Ingiustificata nella sostanza (visto che i patti, sia pur solo verbali, erano nel senso del "nulla dal venditore") e giustificatissima nel concreto, visto che l'accordo verbale non risulta da nessuna parte , e quindi non è dimostrabile.

L'avvocato non fa "Il Giustiziere" , bensì tutela il proprio cliente (quando lo può fare e lo sa fare) , e stop.
Per tutelare il proprio cliente, però, non occorre che questo abbia totalmente ragione. Può bastare anche solo che ...controparte, pur avendo sostanzialmente ragione, abbia sbagliato qualcosa nel farla valere. :^^:

Per cui..a fronte di una richiesta sostanzialmente un po' scorrettina di migliaia di euro, io pure..una passatina dall'Avvocato - giusto per non lasciare nulla di intentato, proprio come sta facendo l'agenzia - la farei!
Al massimo (e solo se l'Avvocato NON è un Amico) potrà costare qualche centinaio di euro. Ma investirli nella certezza di non aver lasciato nulla di intentato....secondo me è sempre un ottimo investimento! ;)
 
V

Valerio Spallina

Ospite
Siamo alle solite ! Prima ti chiedono un consiglio, gli rispondi che ovviamente hanno torto e allora vanno dall'avvocato !!! Domanda ma perchè non ci andate subito dall'avvocato ! Forse perchè l'avvocato và pagato ???
Questo è, secondo me, il miglior intervento della discussione.

Questo tono di vittima di mauro 1973, mi ha notevolmente irritato.
Vogliono fare lavorare gratis le persone, e li tacciono pure di fregarli.
Io sono maleducato, secondo l'opinione di eminenti membri, e parlo in conseguenza.

Questi personaggi alla mauro73, interpellano il forum per conoscere cosa pensa la community degli agenti immobiliari. Sperano di avere un parere di esperti dell'attività di Agenti Immobiliari favorevole a loro da riferire all'avvocato, che in genere non ci capisce molto nel complesso campo della mediazione. State attenti Agenti Immobiliari non aiutate mai i mauro73 di turno : vi vogliono manipolare anche con false spiegazioni dei fatti.

Questa volta non posso fare a meno di dire di condividere Andrea Boschini : il tipo si merita una bella batosta di parcella dell'avvocato e possibilmente superiore alla provvigione concordabile con l'agente.

Chi di spada ferisce, di spada perisce.
 
V

Valerio Spallina

Ospite
E' abbastanza lampante , credo, che il "condizionato risolutivamente" sia stato usato in modo improprio : o da chi ha scritto la proposta d'acquisto, oppure da Mauro - qui nel forum - nel riferirne.
Nella sostanza e nella ovvia volontà delle parti (che è quella che qualunque Giudice cercherebbe) è pacifico che le parti erano perfettamente d'accordo sul fatto che se il mutuo non fosse stato concesso....la transazione sarebbe svanita. L'effetto voluto era e non poteva essere che questo. Per cui....
Perfetto intervento, ti chiedo però cortesemente se possiamo approfondirlo,
come occasione generica.
Una condizione risolutiva espressa rende efficace il contratto, che si risolve nel caso previsto.
Il contratto entra in vigore e comincia a produrre i suoi effetti. Le parti però prevedono una clausola di rescissione senza penali e diversa dalla inadempienza.

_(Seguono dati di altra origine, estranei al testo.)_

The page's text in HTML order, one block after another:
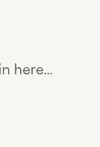
here...
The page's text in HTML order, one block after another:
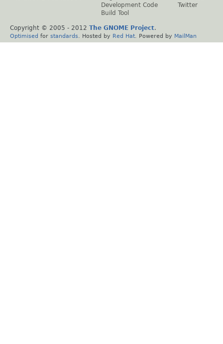
Development Code
Build Tool
Twitter
Copyright © 2005 - 2012 The GNOME Project.
Optimised for standards . Hosted by Red Hat . Powered by MailMan
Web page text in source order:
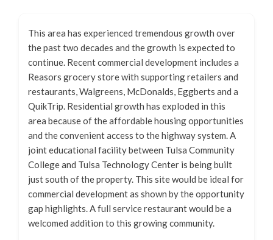
This area has experienced tremendous growth over
the past two decades and the growth is expected to
continue. Recent commercial development includes a
Reasors grocery store with supporting retailers and
restaurants, Walgreens, McDonalds, Eggberts and a
QuikTrip. Residential growth has exploded in this
area because of the affordable housing opportunities
and the convenient access to the highway system. A
joint educational facility between Tulsa Community
College and Tulsa Technology Center is being built
just south of the property. This site would be ideal for
commercial development as shown by the opportunity
gap highlights. A full service restaurant would be a
welcomed addition to this growing community.
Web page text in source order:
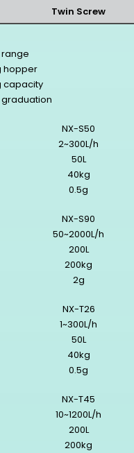
Twin Screw
range
hopper
capacity
NX-S50
2~300L/h
50L
40kg
0.5g
NX-S90
50~2000L/h
200L
200kg
2g
NX-T26
1~300L/h
50L
40kg
0.5g
NX-T45
10~1200L/h
200L
200kg
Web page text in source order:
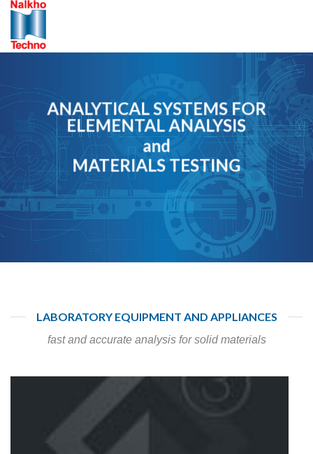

Una condizione sospensiva non rende efficace il contratto, che è sopseso fino all'avverarsi del fatto che sospende.

nei due casi , secondo me, ci sono due conseguenze dirette : una, la prima, pro-mediatore ed un'altra, la seconda pro-mauro73 ( e mi dispiacerebbe un pò)

Cosa vuol dire "condizionato risolutivamente" ?
Per assonanza linguistica si tratterebbe di una condizione risolutiva espressa.

La sostanza, come ben dici tu, sposterebbe l'interpretazione verso la condizione
sospensiva.

Io propendo per la risolutiva espressa. La letture completa del preliminare potrebbe illuminare, perchè estrapolando una parola si rischia di travisare il significato dell'intero scritto.

Grato dell'aiuto. Ciao.
 
V

Valerio Spallina

Ospite
Quoto soprattutto ciò che ho evidenziato in neretto, e - se può interessare - spiego.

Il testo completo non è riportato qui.